Re: being bound and gagged…

If you don't have an undertaker, one ties a piece of cloth or some other binding under the jaw of the dead and around the head to prevent the decay process from popping the jaw open in a scary way. Similar bindings might be used to keep the decay process from doing scary things like causing the corpse to sit up when the muscles go rigid in strange ways.

See here for a photo of a jaw binding on the corpses of one of the Gardez victims:
http://www.facebook.com/rethinkafghanistan#!/ph…
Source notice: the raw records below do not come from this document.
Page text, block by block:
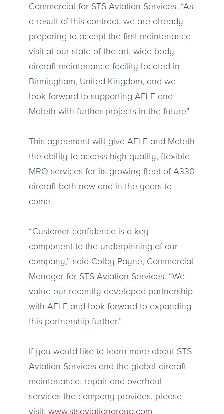
Commercial for STS Aviation Services. “As
a result of this contract, we are already
preparing to accept the first maintenance
visit at our state of the art, wide-body
aircraft maintenance facility located in
Birmingham, United Kingdom, and we
look forward to supporting AELF and
Maleth with further projects in the future”
This agreement will give AELF and Maleth
the ability to access high-quality, flexible
MRO services for its growing fleet of A330
aircraft both now and in the years to
come.
“Customer confidence is a key
component to the underpinning of our
company,” said Colby Payne, Commercial
Manager for STS Aviation Services. “We
value our recently developed partnership
with AELF and look forward to expanding
this partnership further.”
If you would like to learn more about STS
Aviation Services and the global aircraft
maintenance, repair and overhaul
services the company provides, please
visit: www.stsaviationgroup.com
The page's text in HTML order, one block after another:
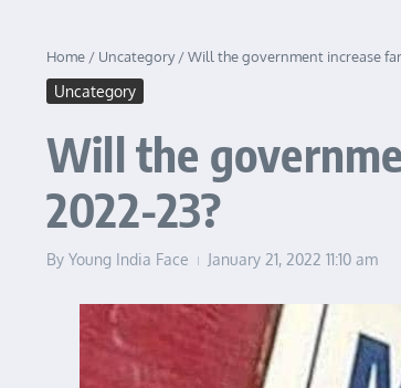
Home / Uncategory/Will the government increase
Uncategory
Will the
2022-23?
By Young India Face January 21, 2022 11:10 am
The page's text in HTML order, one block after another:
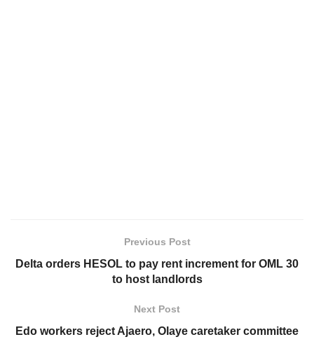
Previous Post
Delta orders HESOL to pay rent increment for OML 30
to host landlords
Next Post
Edo workers reject Ajaero, Olaye caretaker committee
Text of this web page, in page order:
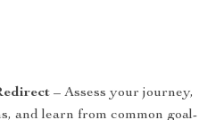
– Assess your journey,
and learn from common goal-
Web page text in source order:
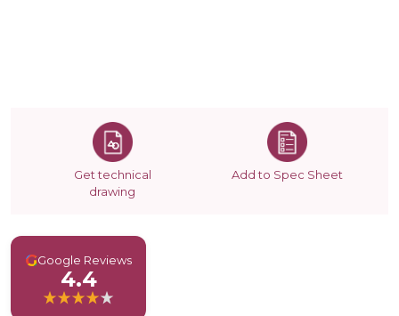
Get technical
drawing
Add to Spec Sheet
GGoogle Reviews
4.4
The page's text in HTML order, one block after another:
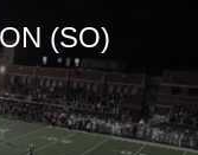
(SO)
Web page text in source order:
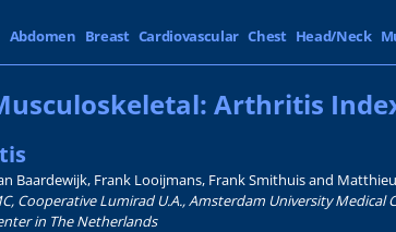
Abdomen Breast Cardiovascular Chest Head/Neck
Arthritis
Baardewijk, Frank Looijmans, Frank Smithuis and
Cooperative Lumirad U.A., Amsterdam University Medical
in The Netherlands
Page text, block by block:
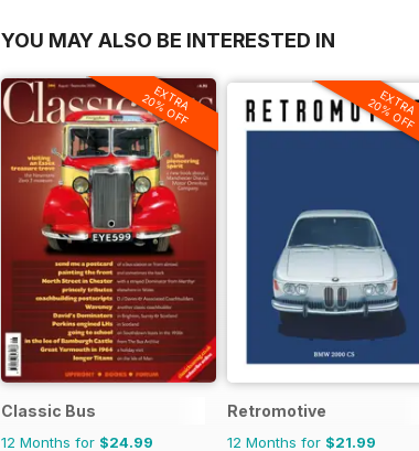
YOU MAY ALSO BE INTERESTED IN
EXTRA
20% OFF
Classic Bus
12 Months for $24.99
EXTRA
20% OFF
Retromotive
12 Months for $21.99
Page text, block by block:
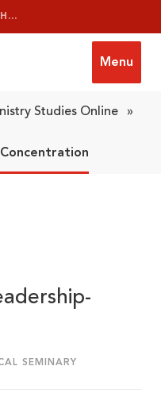
Menu
Studies Online »
SEMINARY
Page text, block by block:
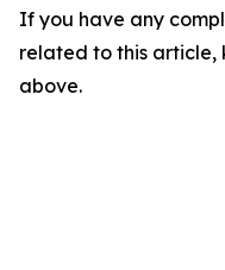
If you have any
related to this
above.

I think you are entirely too easy on McChrystal here, Spencer. First, SOF are were often, but not always, in a goofy command chain relationship with ISAF. No one at ISAF has pointed the finger at JSOC, for example, and ISAF themselves took responsibility for the raid in the latest press release. Further, even if it was undertaken independent of McChrystal's chain of command, the P.R. office that first lied about the women being dead when they got there and being bound/gagged, who attacked journalists for questioning the official story, and who only admitted what happened after getting the crap kicked out of them in the press, were in all cases under McChrystal's command.

This is not a “special forces bad, Team McChrystal good” story.


Home, Office And Your High Of Ambitions
Pingback posted April 5, 2010 @ 9:52 pm

[...] One Vivid, Horrible Reason McChrystal Wants Control of Special … [...]


gdizerega
Comment posted April 6, 2010 @ 12:12 am

I could not agree more.

We should also offer free immigration to any Afghanis who cast their lot with us. And hopefully a number of military careers will be terminated by jail time, although since we are in a country where the powerful and well connected almost never pay for their crimes, I can only hope.